At the beginning our big mistake was to think that a small group was going to make the revolution happen, and not to value the ordinary people who were also struggling. It was through their pressure that the most important changes were achieved. I don’t believe this attitude is present in the ELN nowadays.

My own mistakes result from over-confidence. Maybe I am too convinced about what we are doing. I know how to listen, but very often that kind of deep-rooted conviction makes it difficult to listen to others.

In your opinion, what type of government is closest to what could be a ‘good government’ for the people?

It’s very difficult to say. A good government has to be one in which the people participate, where society exerts a pressure and is in control and it isn’t only the state that’s in charge of governance.

What do you think of Donald Trump?

I think he is the expression of an empire in crisis. I don’t mean that he is the solution! His presence is the measure of how much the US is in crisis.

Bashar al-Assad?

The Western powers grouped around NATO are going to make war against any Syrian president, evil or not. It’s all about controlling the oil resources. That is the shame of it – they are wars for oil.

Nicolás Maduro and the media war?

The war is to remove [the Chavistas] from power and take things back to how they were 100 years ago, in order to get better deals for the 300 billion barrels of oil that they have, which make up the biggest reserves in the world.

Part of the war is in the media. Maduro and the revolutionaries have made mistakes. The violent opposition of the extreme Right has made mistakes too, but it supplied considerable resources to the US for years. If they regain control they will do the same again. We hope the Venezuelan people can settle their difficulties, their contradictions, peacefully without external interference.

Translated by Graham Douglas.

Mónica Del Pilar Uribe Marín is editor of Prisma magazine and is currently working in Colombia.


Catholic priest Camilo Torres joined the ELN in 1965. He was to become a leading light.
Catholic priest Camilo Torres joined the ELN in 1965. He was to become a leading light.
Photo: Phillip Harrington/Alamy Stock Photo

The ELN – in brief

Beginnings: Founded 4 July 1964 (the same year as the FARC) in Santander, northeast Colombia by trade unionists, students and intellectuals inspired by Marxist ideology and the Cuban revolution. In December 1965, Catholic priest Camilo Torres joins their ranks, followed by three Spanish priests, among them Manuel Pérez, the guerrilla commander from 1983 until his death in 1998.

Ideology: ELN thinking mixes revolutionary ideas and Liberation Theology, calling for a struggle on behalf of the poor. It promotes a nationalist agenda, centred on the control of natural resources, and attacks on the energy and oil infrastructure of multinationals.

Numbers: One figure suggests 4,000 guerrillas, with many more militants. Government figures today indicate 1,500 guerrillas; The Peace and Reconciliation Foundation refers to 2,000 guerrillas, in 51 municipalities spread over 11 departments of the country. There are estimated to be five militants for each guerrilla, doing intelligence work, especially in the cities.

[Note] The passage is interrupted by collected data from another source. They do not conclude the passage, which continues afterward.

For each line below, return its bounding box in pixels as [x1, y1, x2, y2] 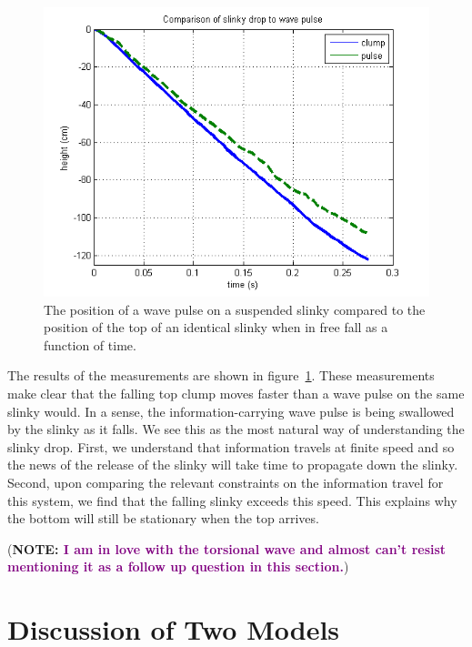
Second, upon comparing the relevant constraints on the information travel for [7, 472, 444, 491]
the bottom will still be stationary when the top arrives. [7, 509, 319, 528]
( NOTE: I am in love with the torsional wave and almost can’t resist [7, 539, 447, 558]
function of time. [44, 335, 136, 354]
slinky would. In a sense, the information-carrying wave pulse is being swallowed [7, 401, 455, 420]
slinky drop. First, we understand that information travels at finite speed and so [7, 437, 455, 456]
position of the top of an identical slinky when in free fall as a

Organization: Leaders are Pablo Beltrán, Gabino, Antonio García, and ‘Pablito’. The ELN had fewer guerrillas than the FARC but deeper political influence due to grassroots work with communities. The structure is politico-military and ‘federal’, with a number of ‘fronts’, each with its own spokesperson. The highest authority is the Central Command.

Tactics: Kidnapping and extortion have been used to fund the organization in its struggle for national sovereignty and a just, democratic socialist state.